O ex-presidente Luiz Inácio Lula da Silva durante pronunciamento ao lado de aliados na sede do diretório paulista do PT
Globonews/Reprodução
O ex-presidente Luiz Inácio Lula da Silva durante pronunciamento ao lado de aliados na sede do diretório paulista do PT

"Ontem eu fui vítima de um momento de indignação.  Eu, sinceramnete, nunca pensei passar por isso. Me achincalharam tanto, escreveram tanto, que eu falei, 'puxa vida, esses caras devem ter provas de um crime bárbaro cometido contra o Lula", declarou.

"Eu estava em Brasília e pensei em ir para a China para me esconder. Será que tenho a doença do esquecimento para saber o crime bárbaro que cometi? E descobri que tanto os acusadores como parte da imprensa brasileira estão mais enrascados e comprometidos do que eles pensavam. Porque construíram uma mentira, um enredo como se fosse uma novela. Já caassaram a Dilma, o Temer assumiu com o golpe [...] Agora precisam concluir a novela: quem é o bandido e quem é o mocinho? E quiseram dar um fecho: acabar com a carreira politica do Lula."

Esbravejo contra investigação

Ovacionado com gritos de "Lula, guerreiro, do povo brasileiro", o petista não conseguiu evitar o choro ao recordar sobre a forma como alega que vem sendo perseguido. Ações como a condução coercitiva  – quando o investigado é obrigado a depor –, que incluiu uma varredura em suas residências e de filhos foram lembradas em diversos momentos do discurso.

O ex-presidente Luiz Inácio Lula da Silva é exaltado pelo prefeito de São Paulo, Fernando Haddad, nesta quinta-feira
Ricardo Stuckert/Divulgação - 15.09.16
O ex-presidente Luiz Inácio Lula da Silva é exaltado pelo prefeito de São Paulo, Fernando Haddad, nesta quinta-feira

A emoção foi ainda maior quando o petista tocou no ponto de que a denúncia, além dele, inclui sua mulher, Marisa Letícia, com quem é casado desde 1973. "Eu só quero que sejam honestos [os procuradores, promotores e agentes policiais que fazem parte da força-tarefa da Lava Jato]. Só quero que respeitem dona Marisa", disse o petista. "Respeito os parentes desses meninos [os envolvidos na investigação], mas sei que eles não são melhores do que dona Marisa."

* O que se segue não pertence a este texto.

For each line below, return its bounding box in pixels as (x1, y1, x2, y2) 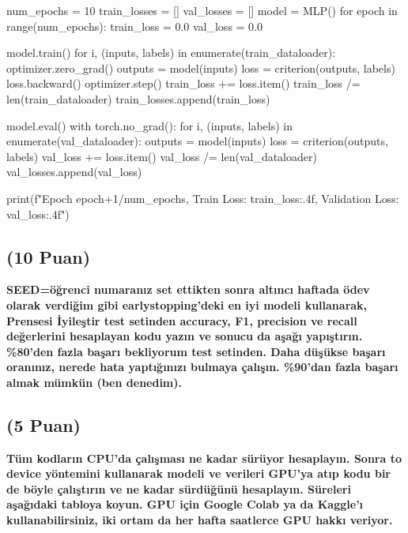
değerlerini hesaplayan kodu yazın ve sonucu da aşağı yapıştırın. (6, 328, 363, 344)
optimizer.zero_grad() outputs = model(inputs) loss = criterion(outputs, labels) (6, 59, 395, 76)
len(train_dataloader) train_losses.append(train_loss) (6, 90, 270, 107)
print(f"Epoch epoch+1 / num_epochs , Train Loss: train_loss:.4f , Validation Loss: (6, 190, 399, 206)
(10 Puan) (6, 244, 91, 268)
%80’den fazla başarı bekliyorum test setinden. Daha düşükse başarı (6, 343, 386, 359)
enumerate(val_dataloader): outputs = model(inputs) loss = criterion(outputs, (6, 133, 388, 149)
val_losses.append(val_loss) (6, 163, 142, 180)
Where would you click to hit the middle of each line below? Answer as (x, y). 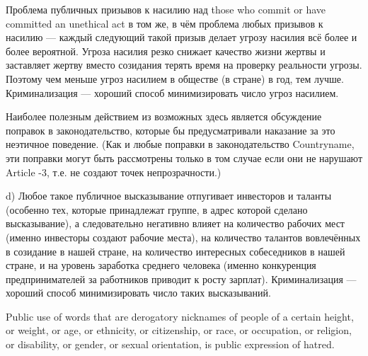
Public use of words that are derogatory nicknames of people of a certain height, (180, 316)
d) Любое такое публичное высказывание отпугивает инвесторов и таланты (169, 196)
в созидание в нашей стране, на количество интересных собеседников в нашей (176, 251)
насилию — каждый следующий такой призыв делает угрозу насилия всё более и (182, 37)
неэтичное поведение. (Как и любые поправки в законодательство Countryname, (180, 144)
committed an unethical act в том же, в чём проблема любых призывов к (165, 23)
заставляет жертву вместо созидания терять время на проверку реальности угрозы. (184, 65)
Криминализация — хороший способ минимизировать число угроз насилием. (172, 92)
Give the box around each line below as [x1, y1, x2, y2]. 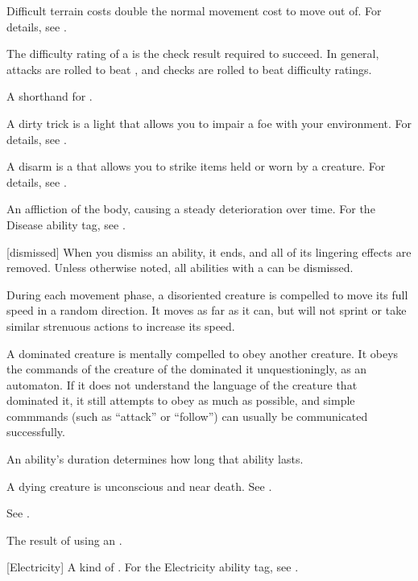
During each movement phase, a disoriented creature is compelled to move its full [6, 286, 408, 303]
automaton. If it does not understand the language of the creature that [6, 376, 358, 393]
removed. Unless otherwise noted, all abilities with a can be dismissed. [6, 259, 354, 276]
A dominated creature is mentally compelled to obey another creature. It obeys [6, 344, 399, 361]
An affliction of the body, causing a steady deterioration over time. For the [6, 200, 375, 217]
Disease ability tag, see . [6, 216, 126, 233]
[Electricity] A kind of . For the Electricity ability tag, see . [6, 558, 299, 575]
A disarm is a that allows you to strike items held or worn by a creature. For [6, 158, 386, 175]
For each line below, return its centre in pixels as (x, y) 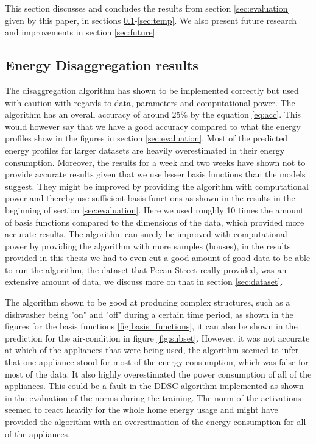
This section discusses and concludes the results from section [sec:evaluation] (148, 8)
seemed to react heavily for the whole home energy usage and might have (142, 410)
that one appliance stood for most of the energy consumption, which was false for (157, 362)
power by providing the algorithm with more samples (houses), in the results (148, 245)
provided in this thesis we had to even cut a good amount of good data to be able (158, 258)
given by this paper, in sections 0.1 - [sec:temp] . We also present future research (151, 20)
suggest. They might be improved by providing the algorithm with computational (157, 186)
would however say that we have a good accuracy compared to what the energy (153, 126)
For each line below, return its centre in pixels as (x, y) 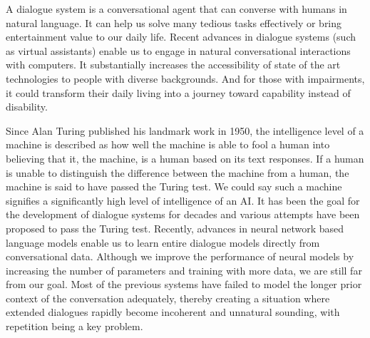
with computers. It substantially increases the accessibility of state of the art (173, 65)
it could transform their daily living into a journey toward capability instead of (178, 92)
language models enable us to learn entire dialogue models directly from (163, 242)
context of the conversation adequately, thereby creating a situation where (168, 298)
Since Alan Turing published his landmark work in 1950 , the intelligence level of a (185, 130)
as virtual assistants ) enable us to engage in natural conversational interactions (178, 50)
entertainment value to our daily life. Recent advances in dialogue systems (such (181, 37)
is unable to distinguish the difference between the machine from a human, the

Também não faltaram citações a adversários políticos, especialmente no que diz respeito ao impeachment de Dilma Rousseff, contra o qual concentrou esforços para angariar votos. "Eu sempre entendi que o Senado tinha um nivel superior. Eu saía de São Bernardo para ir ao Senado para ver os grandes debates pra política nacional, que dava gosto de ver tribunos tão extraordinários que faziam política lá. Eis que o Senado se apequenou [ao julgar e aprovar o impeachment]", avaliou, aproveitando para exaltar aliados e criticar aqueles que abandonaram o apoio à ex-presidente nos momentos mais decisivos.

"Pouca gente teve e tem a vida mais fiscalizada do que eu, desde os tempos das greves sindicais [...] Penso que o procurador-geral da República deve estar pensativo hoje, penso que os  ministros do judiciário tão pensativo [...] Por que, o que aconteceu? As custas do que este espetáculo [...] Como você apresenta a prova de um crime dizendo que não tem prova, tem convicção [...] Quero dizer às pessoas honestas, seja da Polícia Federal, do MP, da Justiça, que estou à inteira disposição. Quando eu transgredir a lei, me punam para servir de exemplo, mas, quando não transgredir, me deixem em paz pra nao criar problema."